One year after the completion of the dam removals, salmon populations have been increasing rapidly. Scientists for CalTrout used a sonar fish tracking system to count the amount of fish that were passing through the newly accessible river habitat. In fall 2025, they found that more than 10,000 fish (likely Chinook salmon due to their size) passed through what would have been the Iron Gate dam site. Compared to last year's fish run, this is a 30% increase in the number of fish of the same size. Since salmon and other fish populations have 400+ miles of newly accessible river habitat, they were found to be spawning in the Wood, Sprague, and Williamson Rivers around the Upper Klamath Lake.

Furthermore, the overall health of the river has improved as well. Previously, the dams caused unnaturally warm water temperatures, which caused algal blooms and lower habitat quality for fish populations. Ongoing monitoring of the river has shown that water temperatures have returned to natural temperatures. Another sign that the river's health is improving is water quality. There has been a significant decrease in harmful algal blooms and an increase in dissolved oxygen levels.

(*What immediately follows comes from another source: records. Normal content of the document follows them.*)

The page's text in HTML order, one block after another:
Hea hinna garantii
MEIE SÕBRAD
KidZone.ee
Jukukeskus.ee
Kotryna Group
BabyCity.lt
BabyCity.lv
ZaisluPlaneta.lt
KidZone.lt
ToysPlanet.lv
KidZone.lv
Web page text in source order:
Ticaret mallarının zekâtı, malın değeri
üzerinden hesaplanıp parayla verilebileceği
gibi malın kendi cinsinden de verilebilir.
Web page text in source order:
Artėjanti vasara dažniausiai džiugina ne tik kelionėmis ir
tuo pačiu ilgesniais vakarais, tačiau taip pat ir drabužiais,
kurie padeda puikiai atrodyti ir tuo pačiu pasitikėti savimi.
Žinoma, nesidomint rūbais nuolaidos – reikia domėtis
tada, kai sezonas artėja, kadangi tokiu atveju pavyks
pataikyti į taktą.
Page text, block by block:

===Indigenous group's reconnection===

Since the construction of the Klamath River dams in 1918, Karuk tribal members have been on the forefront for exposing the dam's negative impacts on Native communities. Although cultural ties and spiritual connection to the river is important, the biggest concern expressed by the Karuk tribe was food security. Prior to the construction of dams, Native people's diet consisted of 450 pounds of salmon a year. Once they lost access to this resource, there was an epidemic of health struggles, mainly as diabetes, among these communities. Furthermore, losing access to salmon took a toll on Native people's mental health significantly. Due to how these issues disproportionately impact Native populations, the Klamath River dams are also considered an environmental justice issue.

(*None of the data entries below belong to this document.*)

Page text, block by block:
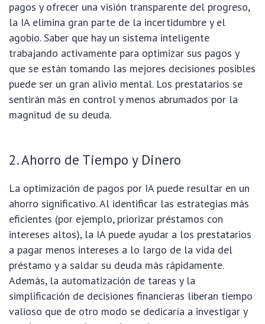
pagos y ofrecer una visión transparente del progreso,
la IA elimina gran parte de la incertidumbre y el
agobio. Saber que hay un sistema inteligente
trabajando activamente para optimizar sus pagos y
que se están tomando las mejores decisiones posibles
puede ser un gran alivio mental. Los prestatarios se
sentirán más en control y menos abrumados por la
magnitud de su deuda.
2. Ahorro de Tiempo y Dinero
La optimización de pagos por IA puede resultar en un
ahorro significativo. Al identificar las estrategias más
eficientes (por ejemplo, priorizar préstamos con
intereses altos), la IA puede ayudar a los prestatarios
a pagar menos intereses a lo largo de la vida del
préstamo y a saldar su deuda más rápidamente.
Además, la automatización de tareas y la
simplificación de decisiones financieras liberan tiempo
valioso que de otro modo se dedicaría a investigar y
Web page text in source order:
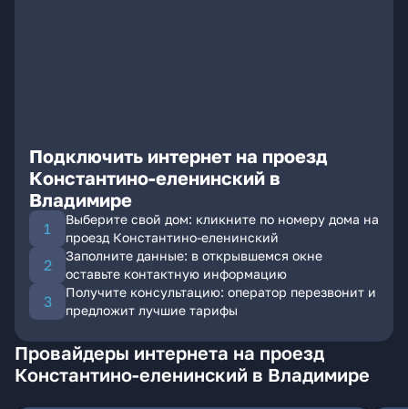
Подключить интернет на проезд
Константино-еленинский в
Владимире
Выберите свой дом: кликните по номеру дома на
проезд Константино-еленинский
Заполните данные: в открывшемся окне
оставьте контактную информацию
Получите консультацию: оператор перезвонит и
предложит лучшие тарифы
Провайдеры интернета на проезд
Константино-еленинский в Владимире

A 2026 social impact assessment conducted mass surveys about how the dam removals have impacted Indigenous community's well-being and experiences. The researchers observed five different factors of well-being: health of the Klamath river, access to cultural resources, livelihoods, education, and self-governance. They found that before the dam removal, a large proportion of Indigenous people felt that the Klamath River was unhealthy and, in turn, negatively impacting their cultural ties to the river, with 54% of respondents claiming that they use the river for community outings. After the removal of the four dams, there has been a positive change in the way these communities view the river. Now, 67% of Indigenous respondents feel that they have sufficient access to the Klamath River with 62% saying that the dam removal has improved their mental health.